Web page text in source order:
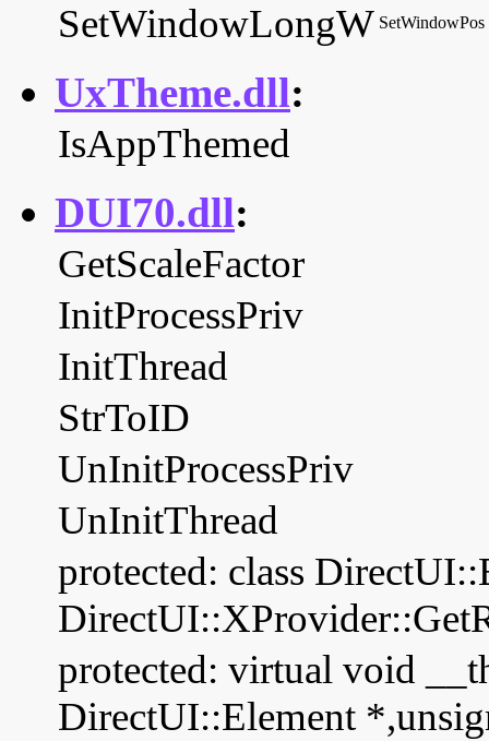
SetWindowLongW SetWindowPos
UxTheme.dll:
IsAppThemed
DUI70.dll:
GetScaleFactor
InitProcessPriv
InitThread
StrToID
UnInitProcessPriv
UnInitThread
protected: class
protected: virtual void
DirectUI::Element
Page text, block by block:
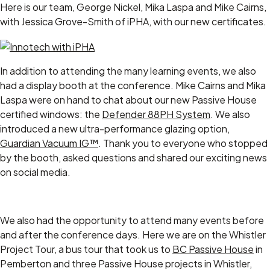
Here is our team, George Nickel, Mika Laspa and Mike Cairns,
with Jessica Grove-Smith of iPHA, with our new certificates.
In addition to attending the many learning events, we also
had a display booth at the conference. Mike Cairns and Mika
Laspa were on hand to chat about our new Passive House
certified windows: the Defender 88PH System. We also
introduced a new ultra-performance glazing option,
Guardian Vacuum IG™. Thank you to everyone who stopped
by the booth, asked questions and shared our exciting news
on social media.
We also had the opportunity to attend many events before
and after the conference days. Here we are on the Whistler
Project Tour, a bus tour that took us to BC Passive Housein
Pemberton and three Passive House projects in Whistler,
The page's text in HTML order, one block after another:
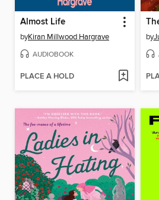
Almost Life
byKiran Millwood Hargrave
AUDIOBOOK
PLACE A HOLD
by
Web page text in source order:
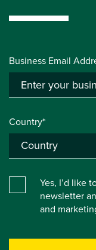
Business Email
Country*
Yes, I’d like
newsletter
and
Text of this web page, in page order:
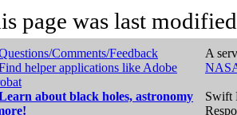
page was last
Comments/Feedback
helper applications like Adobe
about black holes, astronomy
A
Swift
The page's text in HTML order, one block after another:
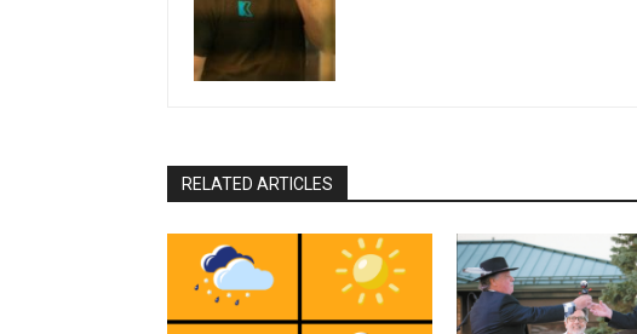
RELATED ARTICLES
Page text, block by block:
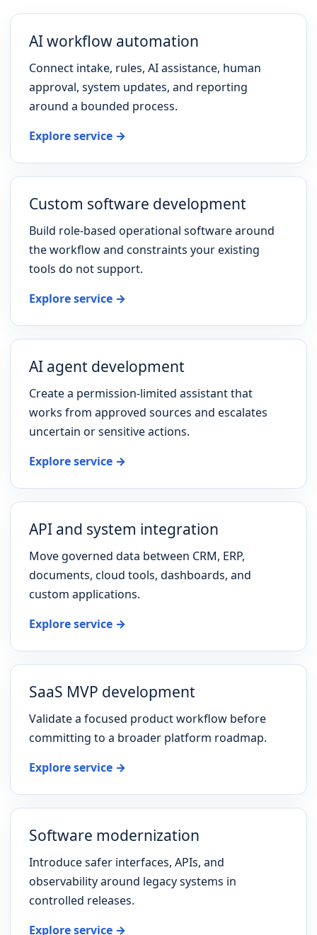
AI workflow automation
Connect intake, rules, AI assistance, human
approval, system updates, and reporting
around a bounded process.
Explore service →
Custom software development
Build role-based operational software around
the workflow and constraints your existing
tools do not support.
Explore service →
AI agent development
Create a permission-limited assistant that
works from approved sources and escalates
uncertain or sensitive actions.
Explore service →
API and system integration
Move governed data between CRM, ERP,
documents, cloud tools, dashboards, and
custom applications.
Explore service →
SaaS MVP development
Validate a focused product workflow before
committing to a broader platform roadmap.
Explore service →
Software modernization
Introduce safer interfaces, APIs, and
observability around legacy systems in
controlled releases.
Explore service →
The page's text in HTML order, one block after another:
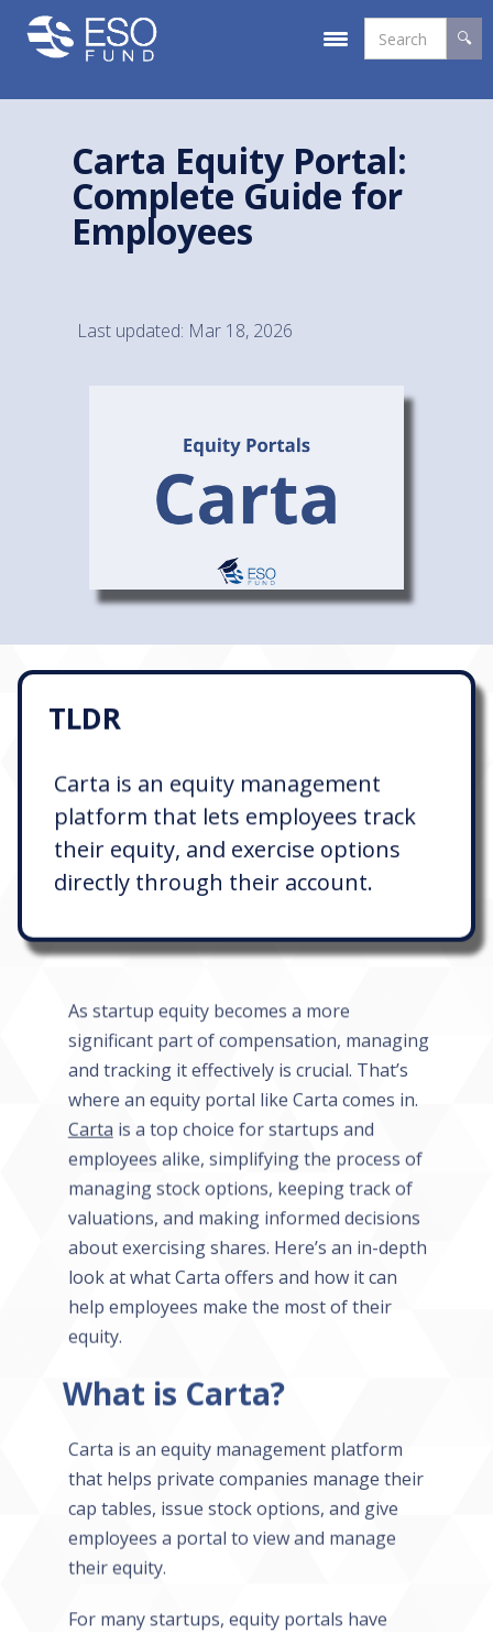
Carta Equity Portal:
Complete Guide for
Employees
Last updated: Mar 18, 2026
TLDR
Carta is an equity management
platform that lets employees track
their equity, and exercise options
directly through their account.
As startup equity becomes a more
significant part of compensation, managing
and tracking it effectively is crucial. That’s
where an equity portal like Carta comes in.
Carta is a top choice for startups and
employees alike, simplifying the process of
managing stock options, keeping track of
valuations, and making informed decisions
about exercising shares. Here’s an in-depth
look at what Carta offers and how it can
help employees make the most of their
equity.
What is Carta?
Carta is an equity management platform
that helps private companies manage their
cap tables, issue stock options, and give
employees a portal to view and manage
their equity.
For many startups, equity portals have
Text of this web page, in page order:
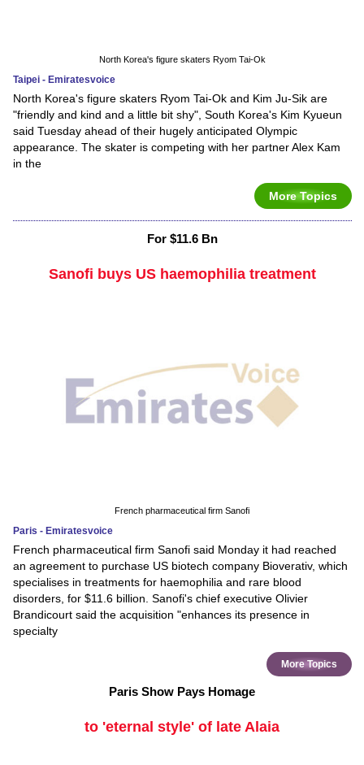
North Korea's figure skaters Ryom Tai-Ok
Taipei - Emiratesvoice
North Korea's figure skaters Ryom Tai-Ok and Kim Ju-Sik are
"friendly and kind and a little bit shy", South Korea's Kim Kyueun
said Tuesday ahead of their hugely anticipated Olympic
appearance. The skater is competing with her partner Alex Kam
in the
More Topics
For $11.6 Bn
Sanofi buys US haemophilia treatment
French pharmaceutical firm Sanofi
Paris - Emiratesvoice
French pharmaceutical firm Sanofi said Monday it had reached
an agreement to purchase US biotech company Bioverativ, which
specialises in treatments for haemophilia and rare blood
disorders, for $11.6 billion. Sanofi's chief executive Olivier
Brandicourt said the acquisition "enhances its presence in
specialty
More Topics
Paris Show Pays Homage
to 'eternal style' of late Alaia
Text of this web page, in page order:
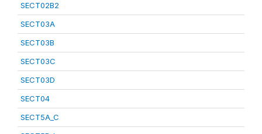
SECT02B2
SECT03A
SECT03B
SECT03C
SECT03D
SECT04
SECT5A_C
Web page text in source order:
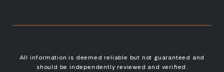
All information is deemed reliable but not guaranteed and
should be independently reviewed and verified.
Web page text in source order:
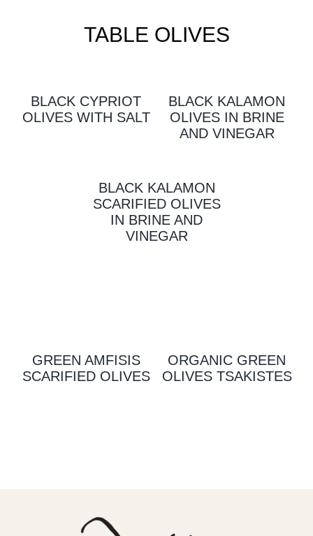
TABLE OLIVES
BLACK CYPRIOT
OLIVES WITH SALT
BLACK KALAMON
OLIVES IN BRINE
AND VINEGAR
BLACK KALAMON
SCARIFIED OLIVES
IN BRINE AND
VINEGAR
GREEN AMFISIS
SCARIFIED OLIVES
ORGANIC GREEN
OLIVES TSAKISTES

----------------------------------------

**What the task requires:** Your answer should be an exact copy of the records above, with no pictures in it.

**Response area:**
Web page text in source order:
SetWindowLongW SetWindowPos
UxTheme.dll:
IsAppThemed
DUI70.dll:
GetScaleFactor
InitProcessPriv
InitThread
StrToID
UnInitProcessPriv
UnInitThread
protected: class
protected: virtual void
DirectUI::Element
Page text, block by block:
Here is our team, George Nickel, Mika Laspa and Mike Cairns,
with Jessica Grove-Smith of iPHA, with our new certificates.
In addition to attending the many learning events, we also
had a display booth at the conference. Mike Cairns and Mika
Laspa were on hand to chat about our new Passive House
certified windows: the Defender 88PH System. We also
introduced a new ultra-performance glazing option,
Guardian Vacuum IG™. Thank you to everyone who stopped
by the booth, asked questions and shared our exciting news
on social media.
We also had the opportunity to attend many events before
and after the conference days. Here we are on the Whistler
Project Tour, a bus tour that took us to BC Passive Housein
Pemberton and three Passive House projects in Whistler,
The page's text in HTML order, one block after another:
Almost Life
byKiran Millwood Hargrave
AUDIOBOOK
PLACE A HOLD
by
Web page text in source order:
Business Email
Country*
Yes, I’d like
newsletter
and
Text of this web page, in page order:
page was last
Comments/Feedback
helper applications like Adobe
about black holes, astronomy
A
Swift
The page's text in HTML order, one block after another:
RELATED ARTICLES
Page text, block by block:
AI workflow automation
Connect intake, rules, AI assistance, human
approval, system updates, and reporting
around a bounded process.
Explore service →
Custom software development
Build role-based operational software around
the workflow and constraints your existing
tools do not support.
Explore service →
AI agent development
Create a permission-limited assistant that
works from approved sources and escalates
uncertain or sensitive actions.
Explore service →
API and system integration
Move governed data between CRM, ERP,
documents, cloud tools, dashboards, and
custom applications.
Explore service →
SaaS MVP development
Validate a focused product workflow before
committing to a broader platform roadmap.
Explore service →
Software modernization
Introduce safer interfaces, APIs, and
observability around legacy systems in
controlled releases.
Explore service →
The page's text in HTML order, one block after another:
Carta Equity Portal:
Complete Guide for
Employees
Last updated: Mar 18, 2026
TLDR
Carta is an equity management
platform that lets employees track
their equity, and exercise options
directly through their account.
As startup equity becomes a more
significant part of compensation, managing
and tracking it effectively is crucial. That’s
where an equity portal like Carta comes in.
Carta is a top choice for startups and
employees alike, simplifying the process of
managing stock options, keeping track of
valuations, and making informed decisions
about exercising shares. Here’s an in-depth
look at what Carta offers and how it can
help employees make the most of their
equity.
What is Carta?
Carta is an equity management platform
that helps private companies manage their
cap tables, issue stock options, and give
employees a portal to view and manage
their equity.
For many startups, equity portals have
Text of this web page, in page order:
North Korea's figure skaters Ryom Tai-Ok
Taipei - Emiratesvoice
North Korea's figure skaters Ryom Tai-Ok and Kim Ju-Sik are
"friendly and kind and a little bit shy", South Korea's Kim Kyueun
said Tuesday ahead of their hugely anticipated Olympic
appearance. The skater is competing with her partner Alex Kam
in the
More Topics
For $11.6 Bn
Sanofi buys US haemophilia treatment
French pharmaceutical firm Sanofi
Paris - Emiratesvoice
French pharmaceutical firm Sanofi said Monday it had reached
an agreement to purchase US biotech company Bioverativ, which
specialises in treatments for haemophilia and rare blood
disorders, for $11.6 billion. Sanofi's chief executive Olivier
Brandicourt said the acquisition "enhances its presence in
specialty
More Topics
Paris Show Pays Homage
to 'eternal style' of late Alaia
Text of this web page, in page order:
SECT02B2
SECT03A
SECT03B
SECT03C
SECT03D
SECT04
SECT5A_C
Web page text in source order:
All information is deemed reliable but not guaranteed and
should be independently reviewed and verified.
Web page text in source order:
TABLE OLIVES
BLACK CYPRIOT
OLIVES WITH SALT
BLACK KALAMON
OLIVES IN BRINE
AND VINEGAR
BLACK KALAMON
SCARIFIED OLIVES
IN BRINE AND
VINEGAR
GREEN AMFISIS
SCARIFIED OLIVES
ORGANIC GREEN
OLIVES TSAKISTES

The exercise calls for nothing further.